Wednesday, February 25, 2009

Navajo Code Talkers 1

The Navajo code talkers were Navajo Indians that created a special code that not even the Japanese could break. This code was designed specifically help the U.S. army send and receive transmissions to tell them were to go and fight, tell them how many troops died, and give them coordinants on were to drop bombs on the enemies. These reluctant heros devoted their lives to protect the code in war. The Navajo indians helped in world war 2 with their un-breakable code nobody could intercept U.S. military transmissions any longer. The Navajo indians played a big role in the winning of the war. The Navajo indians entered the war by the government asking for their help with the langauge.The man that came up with the idea to base the code on their langauge was named Phillip Johnston. He was the son of a protestant missionary.
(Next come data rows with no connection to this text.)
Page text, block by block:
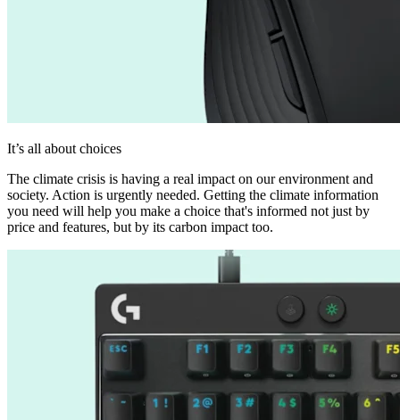
It’s all about choices
The climate crisis is having a real impact on our environment and
society. Action is urgently needed. Getting the climate information
you need will help you make a choice that's informed not just by
price and features, but by its carbon impact too.
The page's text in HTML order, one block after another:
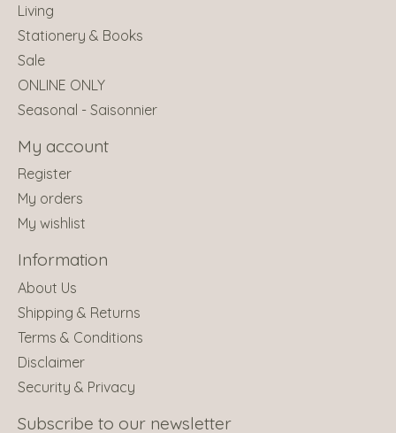
Living
Stationery & Books
Sale
ONLINE ONLY
Seasonal - Saisonnier
My account
Register
My orders
My wishlist
Information
About Us
Shipping & Returns
Terms & Conditions
Disclaimer
Security & Privacy
Subscribe to our newsletter
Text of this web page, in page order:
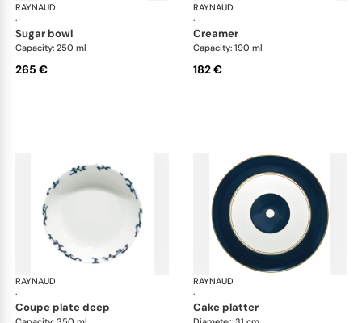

He also spent most of his childhood and learned the navajo's ways on the Navajo reservation. The Navajo code talkers served in six different marine divisions from the period of 1942-1945.
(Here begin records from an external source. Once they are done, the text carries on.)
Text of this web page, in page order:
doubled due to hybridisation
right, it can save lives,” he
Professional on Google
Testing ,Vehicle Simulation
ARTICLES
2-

A Navajo code talkers life: Merril Sandoval




Merril Sandoval was a very hard worker in the war. His mother died when he had just begun first grade in 1931. He grew up on the east side of the Navajo eservation. He was born in New Mexico on the reservation in 1925. He learned english for the first time there. He enlisted into the marine corps in the year 1943. After he finished boot camp he was sent to Camp Pendleton in the 2nd and 5th marine divisions in Hawaiian, Saipan, Iwo Jima, and an occupation of Japan. After he served in the war he was discharged as a Corporal. He finished high school at Sherman Institute and Albuquerque Indian school. After he decided to learn the trade of machinist at Haskell Institute. He worked as a machinist for 15 years with Bendix Aviation in Kansas City, Missouri and Air Research in Pheonix, Arizona. He returned to the reservation in 1964, and worked for the police department, D.N.A legal services, and as a tribal advocate and interpreter for the tribal legal courts. He and his wife went to Tuba City, Arizona were they raised two sons and three daughters. His older brother Samual Sandoval was also a code tlker.